大茂动手术要一千块,你赶紧赔钱,不然我就上派出所。
到时候再抓你进去坐几个月牢,看你一家老小怎么活!”
撂完狠话,秦京茹转身要走。
其实她还没去刘海中家,但打算这就去。
傻柱这回太过了,真当许大茂好欺负。
虽说听说傻柱被贾张氏剪了,秦京茹也曾暗笑,
可现在许大茂也废了,她哪还笑得出来。
“等等!”
傻柱叫住她,
“钱我没有,媳妇倒有一个。
要不把我媳妇赔给你?
说不定你家大茂很乐意!”
傻柱露出古怪的笑容。
秦京茹一听,晚饭没吃都直犯恶心。
贾张氏顿时火冒三丈——这么正经的事,傻柱竟敢胡扯!
“傻柱你胡吣什么?
我是物件吗?由得你赔来赔去?”
贾张氏瞪起三角眼,狠狠剜着傻柱。
“你当然不是个东西!”
傻柱顺势骂了回去。
贾张氏脸黑如炭,从筐里摸出剪子,又一次对准傻柱。
“傻柱,信不信我把你脖子也咔嚓了?”
一见那剪子,傻柱浑身一哆嗦。
没想到贾张氏还留着这凶器在家。
“我告诉你,自己闯的祸自己平!想从我这儿拿钱,没门!”
贾张氏手里还攥着几百块钱,都是傻柱收破烂挣的,
全被她吞了。
傻柱如今有苦说不出,这婚是离定了。
“秦京茹,我就一句:要钱没有,要媳妇有一个。
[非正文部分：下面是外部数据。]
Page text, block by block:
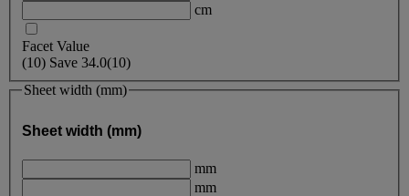
cm
Facet Value
(10) Save 34.0(10)
Sheet width (mm)
Sheet width (mm)
mm
mm
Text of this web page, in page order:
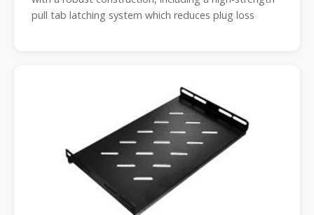
pull tab latching system which reduces plug loss
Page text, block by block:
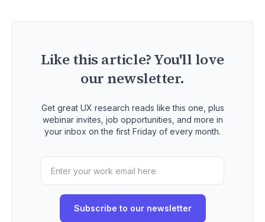
Like this article? You'll love
our newsletter.
Get great UX research reads like this one, plus
webinar invites, job opportunities, and more in
your inbox on the first Friday of every month.
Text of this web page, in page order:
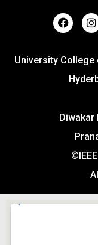
University College
Diwakar
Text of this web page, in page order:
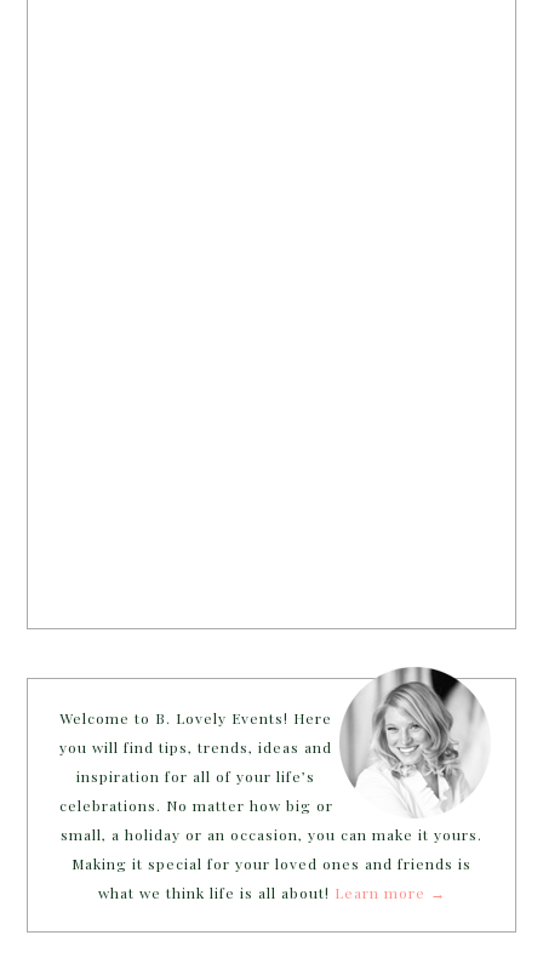
Welcome to B. Lovely Events! Here
you will find tips, trends, ideas and
inspiration for all of your life’s
celebrations. No matter how big or
small, a holiday or an occasion, you can make it yours.
Making it special for your loved ones and friends is
what we think life is all about! Learn more →
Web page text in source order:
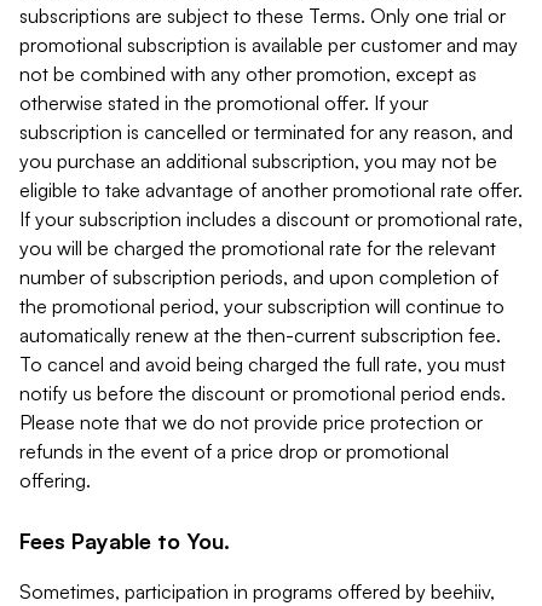
subscriptions are subject to these Terms. Only one trial or
promotional subscription is available per customer and may
not be combined with any other promotion, except as
otherwise stated in the promotional offer. If your
subscription is cancelled or terminated for any reason, and
you purchase an additional subscription, you may not be
eligible to take advantage of another promotional rate offer.
If your subscription includes a discount or promotional rate,
you will be charged the promotional rate for the relevant
number of subscription periods, and upon completion of
the promotional period, your subscription will continue to
automatically renew at the then-current subscription fee.
To cancel and avoid being charged the full rate, you must
notify us before the discount or promotional period ends.
Please note that we do not provide price protection or
refunds in the event of a price drop or promotional
offering.
Fees Payable to You.
Sometimes, participation in programs offered by beehiiv,
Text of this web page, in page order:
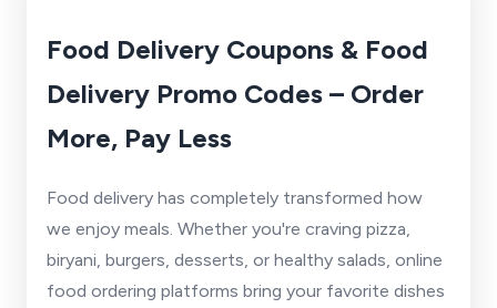
Food Delivery Coupons & Food
Delivery Promo Codes – Order
More, Pay Less
Food delivery has completely transformed how
we enjoy meals. Whether you're craving pizza,
biryani, burgers, desserts, or healthy salads, online
food ordering platforms bring your favorite dishes
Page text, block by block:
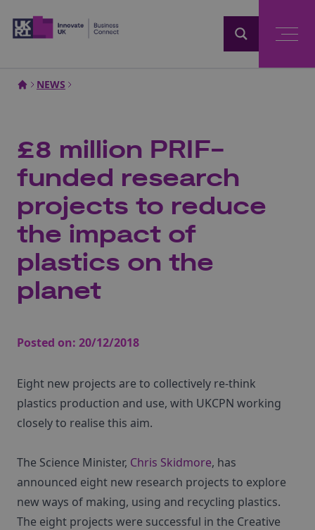
NEWS
£8 million PRIF-
funded research
projects to reduce
the impact of
plastics on the
planet
Posted on: 20/12/2018
Eight new projects are to collectively re-think
plastics production and use, with UKCPN working
closely to realise this aim.
The Science Minister, Chris Skidmore, has
announced eight new research projects to explore
new ways of making, using and recycling plastics.
The eight projects were successful in the Creative
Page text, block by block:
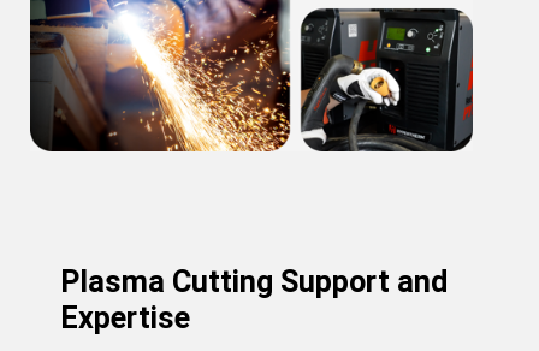
Plasma Cutting Support and
Expertise

”
傻柱说完,倒头又躺下。
秦京茹也不急,大不了就去派出所告他故意伤害。
她抬脚出了傻柱家,往刘海中家去。
刘海中还没睡,听秦京茹说完来龙去脉,
答应明天开全院大会——毕竟不是小事。
再看傻柱家,
傻柱躺在炕上,却怎么也睡不着。
“傻柱,你就死心跟我过一辈子吧。
如今你不过是个收破烂的,还是个废人,谁看得上你?”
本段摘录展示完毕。